22 enero, 2010

CAMPANAS QUE TAÑEN A DUELO


En el deforme círculo dibujado en la arena, apostaste tres monedas doradas a mi más que segura derrota.

Y recibí dos puñetazos cuando aún te encontrabas abandonando la primera línea de visión de la contienda.

Las campanas, al menos aquéllas, siempre tocaban a réquiem.

Con modales de caballero antiguo, recompuse mi figura, mientras, Dios sabe porqué, recordaba las explicaciones universitarias sobre la causa torpe.

Algunas alimañas correteaban por el suelo sobre el que se tambaleaban mis piernas.

Escuchaba gritos de euforia ensordecedores.

Ánimos, vítores... insultos.

Todo sucedía a cámara lenta, como las palabras que continúan los trazos dejados por los puntos suspensivos.

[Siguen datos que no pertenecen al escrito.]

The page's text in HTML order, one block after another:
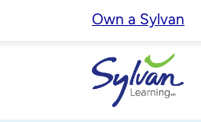
Own a Sylvan
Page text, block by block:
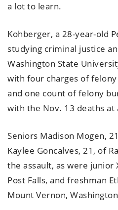
a lot to learn.
Kohberger, a 28-year-old
studying criminal justice
Washington State
with four charges of
and one count of felony
with the Nov. 13 deaths at
Seniors Madison Mogen,
Kaylee Goncalves, 21, of
the assault, as were junior
Post Falls, and freshman
Mount Vernon,
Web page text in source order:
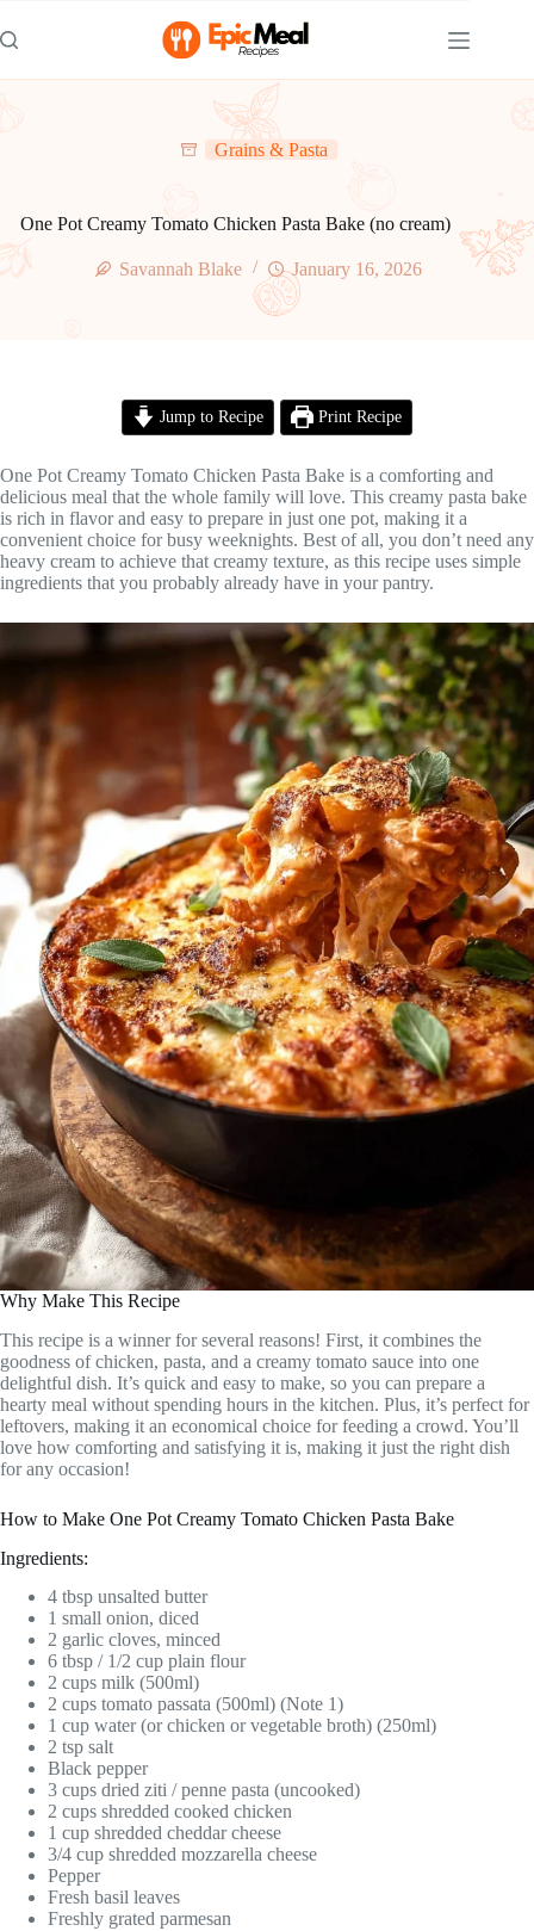
to
content
Grains & Pasta
One Pot Creamy Tomato Chicken Pasta Bake (no cream)
Savannah Blake January 16, 2026
Jump to Recipe Print Recipe
One Pot Creamy Tomato Chicken Pasta Bake is a comforting and
delicious meal that the whole family will love. This creamy pasta bake
is rich in flavor and easy to prepare in just one pot, making it a
convenient choice for busy weeknights. Best of all, you don’t need any
heavy cream to achieve that creamy texture, as this recipe uses simple
ingredients that you probably already have in your pantry.
Why Make This Recipe
This recipe is a winner for several reasons! First, it combines the
goodness of chicken, pasta, and a creamy tomato sauce into one
delightful dish. It’s quick and easy to make, so you can prepare a
hearty meal without spending hours in the kitchen. Plus, it’s perfect for
leftovers, making it an economical choice for feeding a crowd. You’ll
love how comforting and satisfying it is, making it just the right dish
for any occasion!
How to Make One Pot Creamy Tomato Chicken Pasta Bake
Ingredients:
4 tbsp unsalted butter
1 small onion, diced
2 garlic cloves, minced
6 tbsp / 1/2 cup plain flour
2 cups milk (500ml)
2 cups tomato passata (500ml) (Note 1)
1 cup water (or chicken or vegetable broth) (250ml)
2 tsp salt
Black pepper
3 cups dried ziti / penne pasta (uncooked)
2 cups shredded cooked chicken
1 cup shredded cheddar cheese
3/4 cup shredded mozzarella cheese
Pepper
Fresh basil leaves
Freshly grated parmesan

Excepto la huida de aquel gato que, deseoso de averiguar la causa del revuelo, se había hecho acreedor de un más que doloroso pisotón en su rabo.

Mi boca saboreó el cálido dulzor de la sangre líquida.

Y, a pesar de que la balanza de los puntos se inclinaba netamente hacia mi contrincante, todavía sus puños no habían tocado mi rostro.

Mentiría si dijera que no despisté mi guardia al intentar confluir mi mirada con la tuya.

El resto es la historia del boxeo clásica, dos crochets y un definitivo uppercut.

Falta de oxígeno, sensación de liviandad y desconexión en las sensaciones para con el espacio y el tiempo.

Y el árido sabor de la tierra que se introduce por tus labios.

Malherido, cuando todo el mundo, incluso tú, se había escapado del improvisado damero de la batalla, descubrí que, dentro del círculo, o lo que el demonio quisiera que fuese geométricamente hablando, reposaban tres monedas doradas.

Volvieron a tañir las campanas.

Y, desorientado, emprendí un camino desconocido, guiado por las palmas incompletas que se me antojaban en el batir de las alas de los pájaros.